Single-element tuples and single-field named tuples are…sort of pointless, but not wrong. Empty tuples and empty named tuples aren’t allowed. Trying to write {} is a syntax error in Shesmu (and even if it was allowed, it would be ambiguously an empty tuple or an empty named tuple). Single-element tuples aren’t entirely pointless because + can concatenate tuples, so {3, "hi"} + {7.5} is legal and equivalent to {3, "hi", 7.5}. At this point, you might think that we should say that empty tuples are illegal, but there’s a special case.

Shesmu also got algebraic types. An algebraic type allows a choice of different options, like an enum in Java, but those options may carry data. Inside Shesmu, there are 3 kinds:

In the JSON representation, they look like {"type": "QUUX", "contents": {"value": "hi"}} and {"type":"BAR", "contents":["hi"]} for the object and tuple forms, respectively.

For the empty ones, Shesmu is not picky. You can represent an empty tuple as {"type":"FOO", "contents": []}, {"type":"FOO", "contents": {}}, or {"type":"FOO", "contents": null}. As long as the contents are “empty”, it’s not picky what kind of empty you want to represent.

Now, let’s get into the representation details…

Shesmu has a descriptor that represents all possible types. For BAR { string } | QUUX { value = string }, it would represent that as u2BAR$t1sQUUX$o1value$s, which reads as u2 this in algebraic (union) type that has two values in it. One allowed label is BAR which has the arguments t1s, a tuple t of 1 element that is a string. The second allowed label is QUUX, which has an object type with 1 field named value which has the type string.

How should FOO get represented? The easiest was FOO$t0? Shesmu basically treats every “empty” algebraic value as one with an empty tuple. The underlying Java implementation is exactly that since an algebraic value is represented as a label and Object[] of its contents. A lot of Shesmu code is simplified because of this. It becomes a special case to handle in the parser and then everything else is just a lot of i < length that just works.

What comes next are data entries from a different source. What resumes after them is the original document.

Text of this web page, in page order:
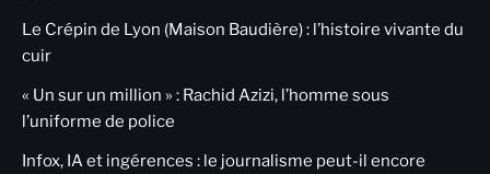
Le Crépin de Lyon (Maison Baudière) : l’histoire vivante du
cuir
« Un sur un million » : Rachid Azizi, l’homme sous
l’uniforme de police
Infox, IA et ingérences : le journalisme peut-il encore
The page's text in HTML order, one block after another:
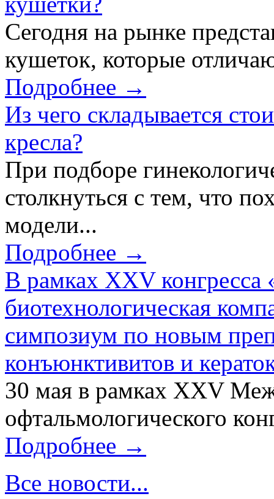
Сегодня на рынке
кушеток, которые
Подробнее →
Из чего складывается
кресла?
При подборе
столкнуться с тем, что
модели...
Подробнее →
В рамках XXV конгресса
биотехнологическая
симпозиум по новым
конъюнктивитов и
30 мая в рамках XXV
офтальмологического
Подробнее →
Все новости...
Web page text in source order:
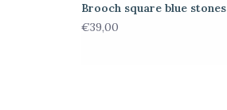
Brooch square blue stones
€39,00
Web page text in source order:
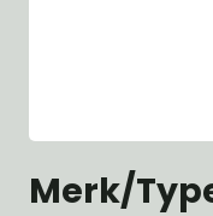
Merk/
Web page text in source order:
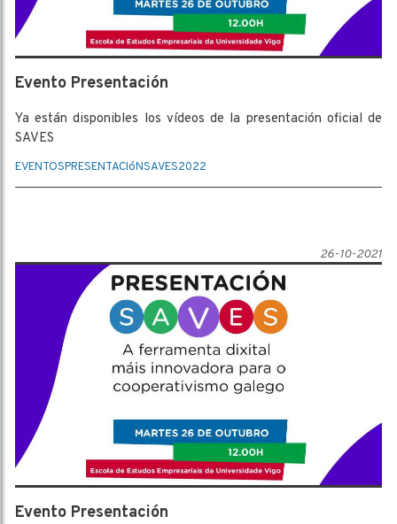
Evento Presentación
Ya están disponibles los vídeos de la presentación oficial de
SAVES
EVENTOSPRESENTACIóNSAVES2022
26-10-2021
Evento Presentación
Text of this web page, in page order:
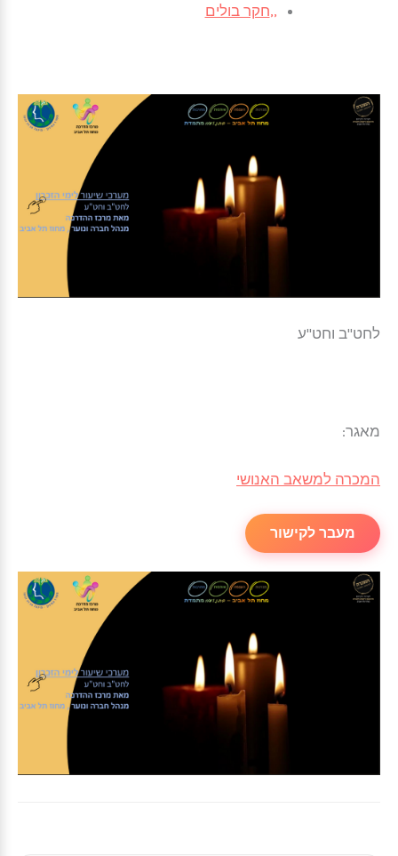
,,חקר בולים
לחט"ב וחט"ע
מאגר:
המכרה למשאב האנושי
מעבר לקישור
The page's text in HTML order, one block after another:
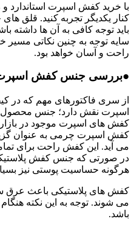
با خرید کفش اسپرت استاندارد و
کنار یکدیگر تجربه کنید. قلق
باید توجه کافی به آن ها داشته
سایه توجه به چنین نکاتی مسیر
راحت و آسان خواهد بود.
●بررسی جنس کفش
از سری فاکتورهای مهم که در
اسپرت نقش دارد؛ جنس محصول
کفش های اسپرت موجود در بازار
کفش اسپرت چرمی به عنوان
می آید. این کفش راحت برای
در صورتی که جنس کفش
هرگونه حساسیت پوستی نیز
کفش های پلاستیکی باعث
می شوند. توجه به این نکته
باشد.
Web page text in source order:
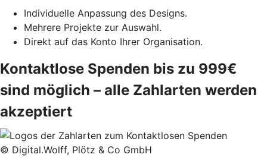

On to Vidarr: This quaint setup Shesmu has is complicated and Vidarr doesn’t really care. Vidarr sees an algebraic type as a label + a type. If you want Shesmu to handle that, that other type better be a tuple or an object, but once again, Vidarr doesn’t really care. Similarly, putting an empty tuple anywhere is going to make Shesmu unhappy, but Vidarr doesn’t care. In an effort to keep Vidarr simple, allowing types that are extremely weird or pointless or unShesmotic are not a problem.

This caring also extends to the other side. WDL doesn’t let you create an empty object. WDL doesn’t have tuple types. WDL doesn’t have algebraic types. So, as along as wdl2vidarr produces types that make Shesmu happy, Vidarr is happy to launder them and it really doesn’t care if you can also express types that Shesmu and WDL can’t type. If you make types in your workflow that aren’t useful, Vidarr shouldn’t care. As long as they have a valid JSON representation, Vidarr is happy.